IN DICKINSON LAW’S BACKYARD, THE GENEROSITY OF MARTSON LAW OFFICES

The ties between the Carlisle community and Penn State Dickinson Law run deep. You see them in the many students clerking at nearby law firms, lunching at Brick and Market Cross Pub, attending events at the Carlisle Theatre, and making their homes in central Pennsylvania after graduation.

Those ties remain on constant display at Martson Law Offices, a firm located just a short walk from the Dickinson Law campus on High Street.

The firm, which offers everything from personal injury to criminal defense to family law, employs more than a dozen Dickinson Law alumni, including all but one of the partners.
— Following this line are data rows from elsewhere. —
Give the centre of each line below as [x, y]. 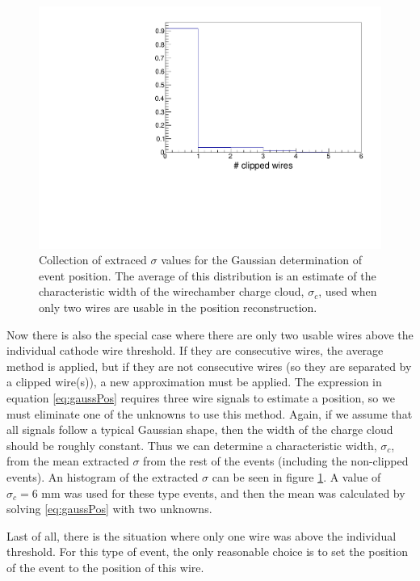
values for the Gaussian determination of [262, 260]
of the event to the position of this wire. [105, 567]
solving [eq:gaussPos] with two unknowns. [109, 509]
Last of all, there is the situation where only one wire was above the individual [202, 535]
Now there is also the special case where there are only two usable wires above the [210, 334]
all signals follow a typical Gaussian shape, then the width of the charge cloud [200, 429]
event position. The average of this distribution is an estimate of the [208, 275]
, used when [348, 291]
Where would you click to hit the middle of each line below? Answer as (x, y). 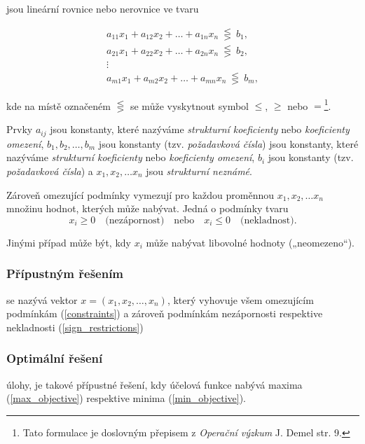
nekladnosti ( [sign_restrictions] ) (75, 327)
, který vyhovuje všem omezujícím (240, 299)
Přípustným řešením (65, 273)
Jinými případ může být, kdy (69, 242)
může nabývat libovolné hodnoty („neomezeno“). (250, 242)
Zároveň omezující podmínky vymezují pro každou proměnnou (140, 194)
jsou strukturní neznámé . (199, 171)
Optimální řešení (55, 358)
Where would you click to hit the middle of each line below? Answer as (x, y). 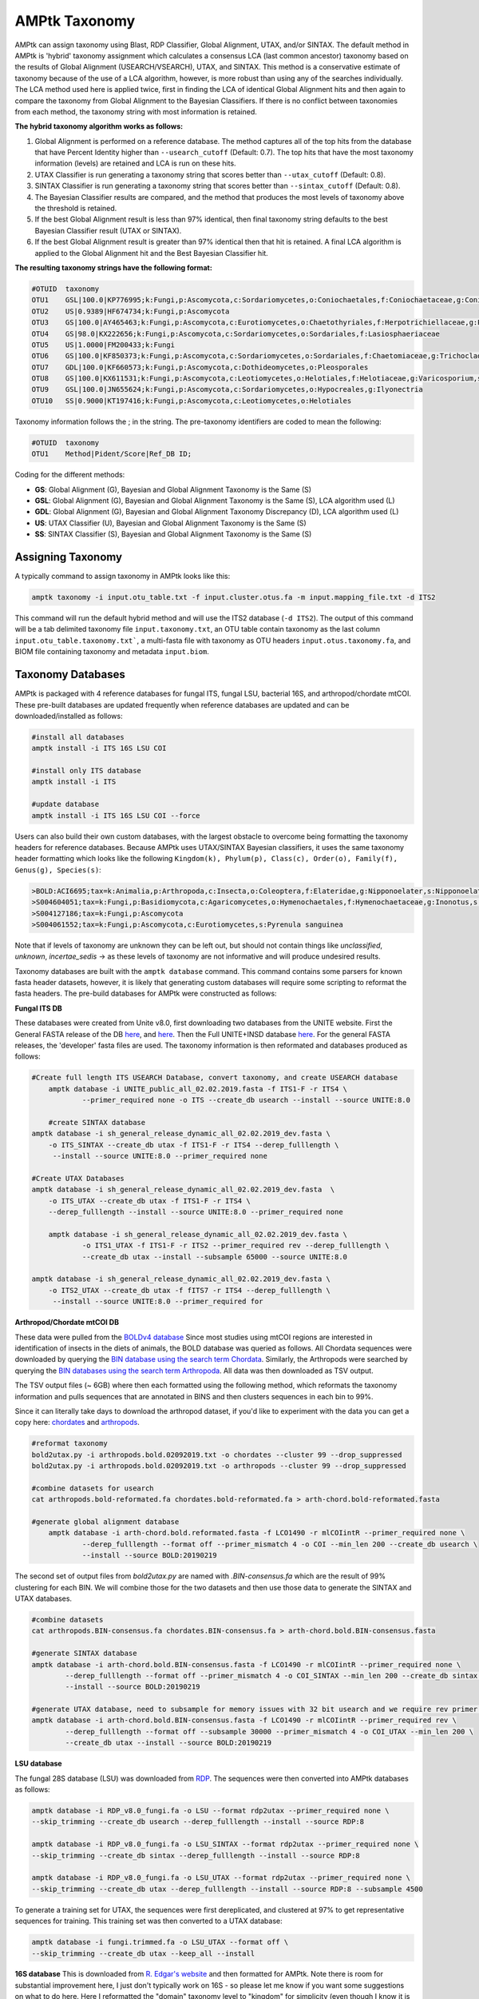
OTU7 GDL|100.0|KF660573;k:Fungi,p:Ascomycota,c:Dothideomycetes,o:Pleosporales (200, 367)
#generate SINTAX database (84, 1654)
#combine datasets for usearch (93, 1488)
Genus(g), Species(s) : (58, 870)
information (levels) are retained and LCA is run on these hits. (135, 163)
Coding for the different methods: (70, 475)
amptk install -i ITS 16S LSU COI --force (116, 815)
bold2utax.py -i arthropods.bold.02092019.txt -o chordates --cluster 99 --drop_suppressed (217, 1454)
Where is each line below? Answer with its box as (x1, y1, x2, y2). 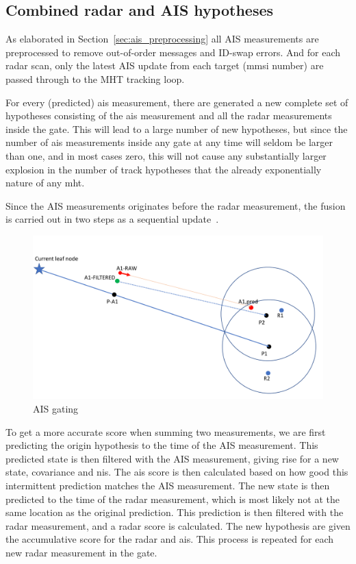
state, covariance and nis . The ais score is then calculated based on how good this (5, 465, 348, 479)
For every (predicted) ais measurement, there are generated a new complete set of (5, 95, 348, 109)
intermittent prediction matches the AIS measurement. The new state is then (5, 478, 330, 492)
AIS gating (33, 402, 79, 416)
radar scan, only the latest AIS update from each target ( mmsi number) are (5, 58, 324, 73)
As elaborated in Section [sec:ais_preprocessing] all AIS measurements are (5, 32, 319, 46)
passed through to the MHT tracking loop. (5, 71, 185, 86)
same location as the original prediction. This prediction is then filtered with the (5, 505, 344, 519)
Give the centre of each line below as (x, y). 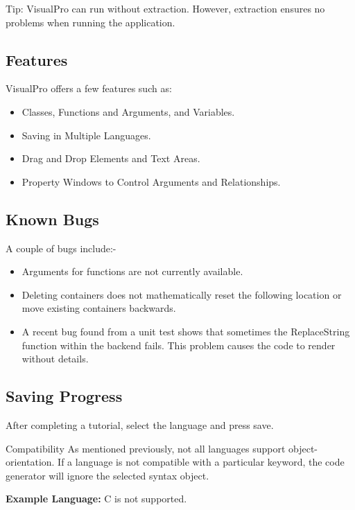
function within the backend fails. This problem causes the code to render (179, 345)
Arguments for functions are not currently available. (132, 271)
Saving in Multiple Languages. (86, 135)
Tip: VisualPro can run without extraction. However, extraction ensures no (165, 8)
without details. (55, 359)
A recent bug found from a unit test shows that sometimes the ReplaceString (186, 331)
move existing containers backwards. (99, 308)
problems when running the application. (90, 22)
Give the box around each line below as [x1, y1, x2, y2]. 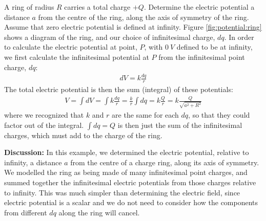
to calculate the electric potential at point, [4, 41, 137, 52]
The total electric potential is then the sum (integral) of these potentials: [4, 84, 233, 95]
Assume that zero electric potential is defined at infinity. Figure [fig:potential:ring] [4, 21, 262, 32]
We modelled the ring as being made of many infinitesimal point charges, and [4, 167, 248, 178]
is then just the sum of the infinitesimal [117, 119, 242, 130]
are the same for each [112, 109, 179, 120]
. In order [224, 31, 254, 42]
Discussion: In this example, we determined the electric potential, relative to [4, 147, 249, 158]
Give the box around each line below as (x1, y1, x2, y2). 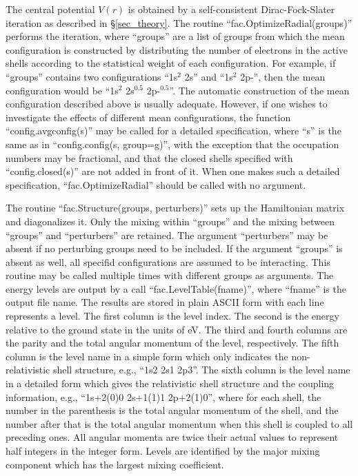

Shareholder Hubert Gilroy ’79 coaches the National Trial Moot Court Team at the school, and the firm recently participated in Cumberland County’s Twelfth Biennial Bench-Bar Conference held at the Law School.

How important is the Law School to Martson Law Offices? Gilroy notes that the entire office participated in a recent sustaining gift to Dickinson Law, “and the person who seconded that was the only partner who didn’t go to Dickinson Law — who observed how important it was to the other attorneys and the community, and how important it was to our office.”

In addition to making the sustaining donation to the Law School, the firm has encouraged other lawyers in Carlisle to do the same. At Gilroy’s urging, nearby Salzmann Hughes, PC, also endowed a scholarship through the Graduate Scholarship Matching Program.

Gilroy says he’s thrilled to support his alma mater.

“I’m in the community. I can hit the Law School with a rock from where I live. Like the U.S. Army War College and Dickinson College, the Law School is one of the shining jewels of the Carlisle community. It makes the area just a much better place to live and work,” Gilroy says. “Anything that supports our community supports us, so we want to make sure that the Law School is sustaining and the excellence associated with it is sustaining.”

Doing that means staying involved with his alma mater, but it’s not just Gilroy. Many lawyers at the firm maintain close ties to Dickinson Law.

“I’m six generations in Carlisle, Pennsylvania,” says Ivo Otto ’78, whose family was represented by Bill Martson, the firm’s founder. “My family heritage is dairy farming and school teachers. When I showed up, they decided we needed a lawyer in the family, so I became the family lawyer. And it’s continued, because my daughter just graduated, she passed the bar, so now I’ve got an understudy.”

Like her dad, Alexandra E. Otto went to Dickinson Law and now works for Martson Law Offices.

But the elder Otto says the firm’s involvement with Dickinson goes deeper than alumni connections. “We view ourselves as an important part of the town. We’ve all made our livings here,” says Otto. “We’re especially privileged because we live in a wonderful place where our clients are also people we know as friends, people we live with. It’s a blessing to pursue one’s profession in that context, to know your clients and have them know you.”

That, Otto explains, is why Martson Law Offices feels an obligation to the city and to the Law School.

“We’ve got a wonderfully charitable community of people who really want to reach out and help, and the Law School is a huge part of that,” he says.

Indeed, Gilroy has learned just how giving his colleagues and fellow Carlisle residents are through the many hats he wears beyond his office. He’s chairman of a $9 million YMCA capital campaign and has co-chaired the United Way campaign in the past. “Through my wife, Mary, and many of my clients, I have made a lot of connections in the community, and the scope of those connections helped facilitate fundraising opportunities,” says Gilroy.

In a turn of play, this member of the Dickinson Law Association and the Dickinson Law Board of Overseers was honored in 2014 by his classmates, who raised funds to name the Hubert X. Gilroy ’79 Clinic Courtroom and Classroom in the Law School’s clinic building. (“I got a little verklempt, as they say,” Gilroy remembers of the surprise dedication.)

With Dickinson Law such a touchstone for the firm, Otto expects the tight relationship between the Law School and Martson Law Offices to continue for a long time to come.

“It’s a fertile ground with a rich field of candidates for our firm right in our backyard,” he observes. “We pretty much draw exclusively from it. It’s wonderful to have educational institutes in town, and the Law School is part of it. It creates a level of sophistication we wouldn’t otherwise have.”